As of May 4, 2013, there were outstanding borrowings under the Credit Facility (excluding the face amount of letters of credit issued thereunder) of $53.0 million, which bear interest at variable rates (2.4% as of May 4, 2013 based on the 7-day LIBOR rate plus the applicable spread as of such date). The Company had $0.7 million in borrowings outstanding under the Credit Facility (excluding the face amount of letters of credit issued thereunder) as of February 2, 2013. The face amount of letters of credit issued under the Credit Facility as of May 4, 2013 and February 2, 2013 was $7.5 million. The maximum and average outstanding borrowings under the Credit Facility (excluding the face amount of letters of credit issued thereunder) during the thirteen weeks ended May 4, 2013 were $53.0 million and $40.2 million, respectively.

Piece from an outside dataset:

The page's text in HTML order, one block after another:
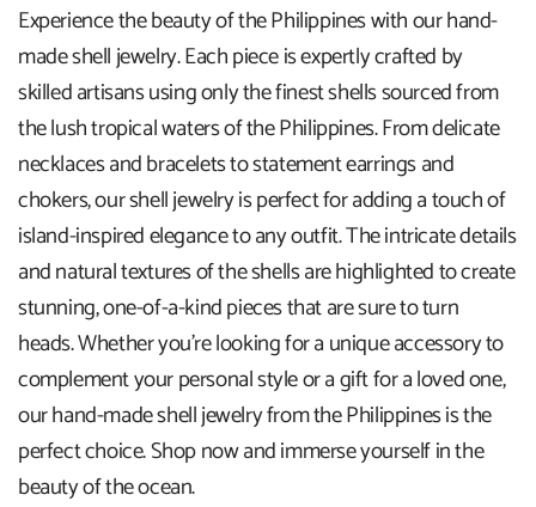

During fiscal 1996 and fiscal 1995, the Company acquired and constructed certain warehouse and distribution facilities with the proceeds of loans made pursuant to an industrial development revenue bond (the “Bond”). As of May 4, 2013 and February 2, 2013, there was $4.9 million outstanding under the Bond, which bears interest at a variable rate. The interest rate on the Bond was 1.20% and 1.25% at May 4, 2013 and February 2, 2013, respectively. The bond is held by Wells Fargo Bank, National Association (“Wells Fargo”). Pursuant to an Amended and Restated Bond Agreement dated June 30, 2011, the Company’s subsidiary, American Wholesale Book Company, Inc. (“American Wholesale”), and Wells Fargo agreed, among other things, (i) to extend the period during which Wells Fargo will hold the Bond until March 13, 2016, (ii) to replace the original guaranty with a new Continuing Guaranty executed by the Company and certain of its subsidiaries, including booksamillion.com, inc. and BAM Card Services, LLC, which obligation provides a maximum liability of $5,880,000 for the Company and its affiliates, jointly and severally, and (iii) that American Wholesale will maintain a standby letter of credit equal at all times to at least the outstanding principal amount of the Bond, which was $4.9 million and included in the aggregate letters of credit mentioned above as of May 4, 2013, for the benefit of Wells Fargo. The Company is obligated to repurchase the Bond on March 13, 2016 unless Wells Fargo exercises the option to extend the Bond’s maturity date up to December 1, 2019.

Interest expense on all Company indebtedness for each of the thirteen week periods ended May 4, 2013 and April 28, 2012 was $0.5 million.